**Exercise**
Among the lines below, take the one holding "-- Eddie Ringle", the one holding "This site allows", and all lines between them. Set them down exactly.

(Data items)
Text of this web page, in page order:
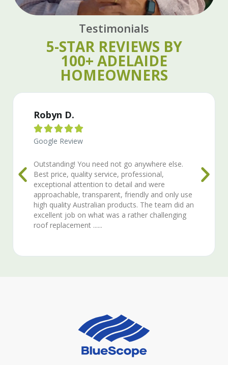
Testimonials
5-STAR REVIEWS BY
100+ ADELAIDE
HOMEOWNERS
only use
team did an
Quality work, professionalism, efficient
courteous.
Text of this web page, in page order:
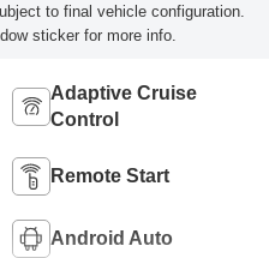
to final vehicle configuration.
sticker for more info.
Adaptive Cruise
Control
Remote Start
Android Auto
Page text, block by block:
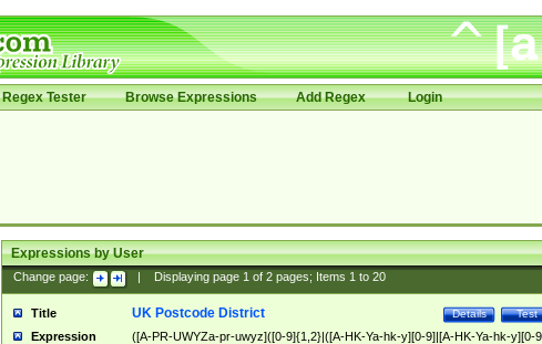
Regex Tester Browse Expressions Add Regex Login
Expressions by User
Change page: Displaying page 1of 2pages; Items 1to 20
Title Test
Details
UK Postcode District
Expression
([A-PR-UWYZa-pr-uwyz]([0-9]{1,2}|([A-HK-Ya-hk-y][0-9]|[A-HK-Ya-hk-y][0-
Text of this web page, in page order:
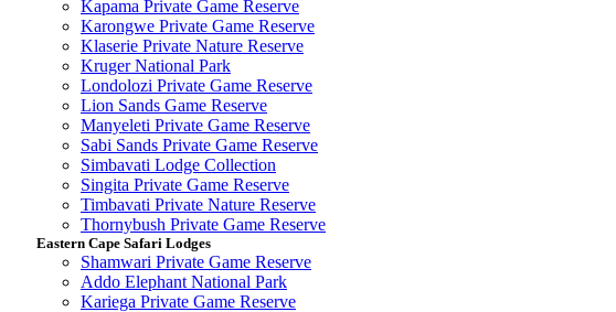
Kapama Private Game Reserve
Karongwe Private Game Reserve
Klaserie Private Nature Reserve
Kruger National Park
Londolozi Private Game Reserve
Lion Sands Game Reserve
Manyeleti Private Game Reserve
Sabi Sands Private Game Reserve
Simbavati Lodge Collection
Singita Private Game Reserve
Timbavati Private Nature Reserve
Thornybush Private Game Reserve
Eastern Cape Safari Lodges
Shamwari Private Game Reserve
Addo Elephant National Park
Kariega Private Game Reserve
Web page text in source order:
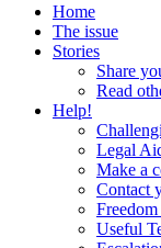
Home
The issue
Stories
Share
Read
Help!
Legal
Make a
Contact
Useful
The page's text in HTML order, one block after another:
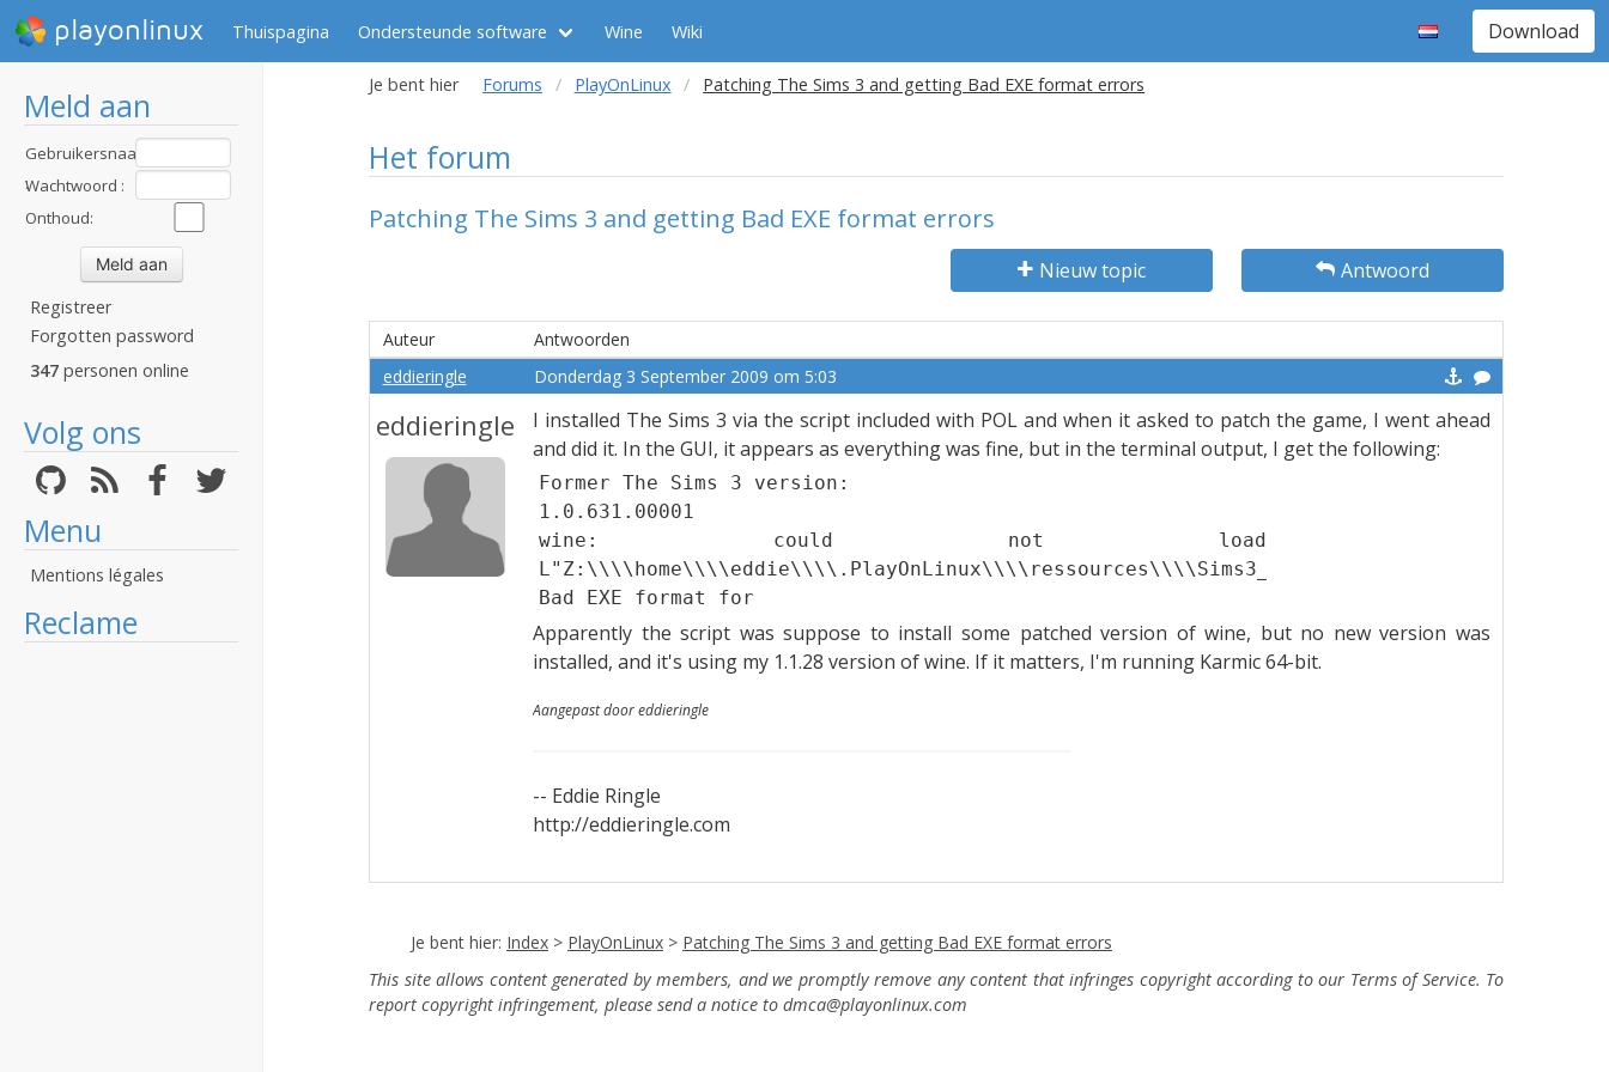
playonlinux Thuispagina Ondersteunde software Wine Wiki Download
Meld aan
Gebruikersnaam
:Wachtwoord :
Onthoud:
Registreer
Forgotten password
347 personen online
Volg ons
Menu
Mentions légales
Reclame
Je bent hier Forums PlayOnLinux Patching The Sims 3 and getting Bad EXE format errors
Het forum
Patching The Sims 3 and getting Bad EXE format errors
Nieuw topic Antwoord
Auteur
Antwoorden
eddieringle
Donderdag 3 September 2009 om 5:03
eddieringle
I installed The Sims 3 via the script included with POL and when it asked to patch the game, I went ahead
and did it. In the GUI, it appears as everything was fine, but in the terminal output, I get the following:
Former The Sims 3 version:
1.0.631.00001
wine: could not load
Bad EXE format for
Apparently the script was suppose to install some patched version of wine, but no new version was
installed, and it's using my 1.1.28 version of wine. If it matters, I'm running Karmic 64-bit.
Aangepast door eddieringle
-- Eddie Ringle
http://eddieringle.com
Je bent hier: Index > PlayOnLinux > Patching The Sims 3 and getting Bad EXE format errors
This site allows content generated by members, and we promptly remove any content that infringes copyright according to our Terms of Service. To
report copyright infringement, please send a notice to dmca@playonlinux.com

**Task solution**
-- Eddie Ringle
http://eddieringle.com
Je bent hier: Index > PlayOnLinux > Patching The Sims 3 and getting Bad EXE format errors
This site allows content generated by members, and we promptly remove any content that infringes copyright according to our Terms of Service. To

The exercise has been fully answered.